> [Task]: The expected output is exactly the lines below, starting at the line with "Компания производитель: [12, 97, 149, 110]" and ending at the line with "Мотоблок бензиновый Skiper", both included; no other line belongs in it.

> [Data supplied]:
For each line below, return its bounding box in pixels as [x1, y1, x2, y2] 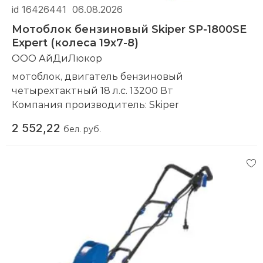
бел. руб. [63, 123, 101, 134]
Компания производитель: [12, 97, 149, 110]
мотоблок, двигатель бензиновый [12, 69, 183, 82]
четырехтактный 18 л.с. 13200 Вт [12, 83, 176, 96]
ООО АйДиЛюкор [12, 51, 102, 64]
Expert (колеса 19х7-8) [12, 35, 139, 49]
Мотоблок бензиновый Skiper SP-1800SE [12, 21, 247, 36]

==

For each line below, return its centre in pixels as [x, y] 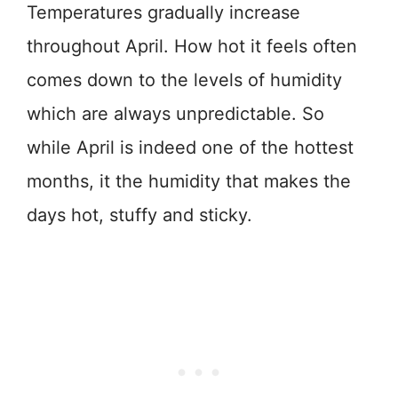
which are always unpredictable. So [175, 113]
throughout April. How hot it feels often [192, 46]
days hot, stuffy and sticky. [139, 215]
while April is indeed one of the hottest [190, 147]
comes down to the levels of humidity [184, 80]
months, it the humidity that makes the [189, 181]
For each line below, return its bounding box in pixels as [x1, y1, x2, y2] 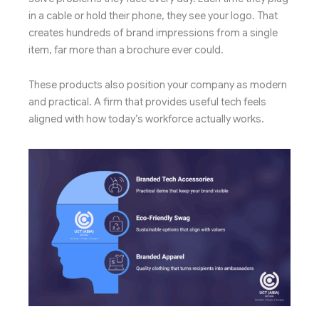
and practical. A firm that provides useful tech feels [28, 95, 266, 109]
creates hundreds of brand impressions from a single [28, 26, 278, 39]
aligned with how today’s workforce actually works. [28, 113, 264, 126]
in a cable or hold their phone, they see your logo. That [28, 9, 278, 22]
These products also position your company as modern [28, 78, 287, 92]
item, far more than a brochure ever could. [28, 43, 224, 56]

* * *

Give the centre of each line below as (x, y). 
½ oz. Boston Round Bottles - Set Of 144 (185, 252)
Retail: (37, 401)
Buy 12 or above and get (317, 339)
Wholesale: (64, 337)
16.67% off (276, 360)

> [Solution below]:
Компания производитель: [12, 97, 149, 110]
мотоблок, двигатель бензиновый [12, 69, 183, 82]
четырехтактный 18 л.с. 13200 Вт [12, 83, 176, 96]
ООО АйДиЛюкор [12, 51, 102, 64]
Expert (колеса 19х7-8) [12, 35, 139, 49]
Мотоблок бензиновый Skiper SP-1800SE [12, 21, 247, 36]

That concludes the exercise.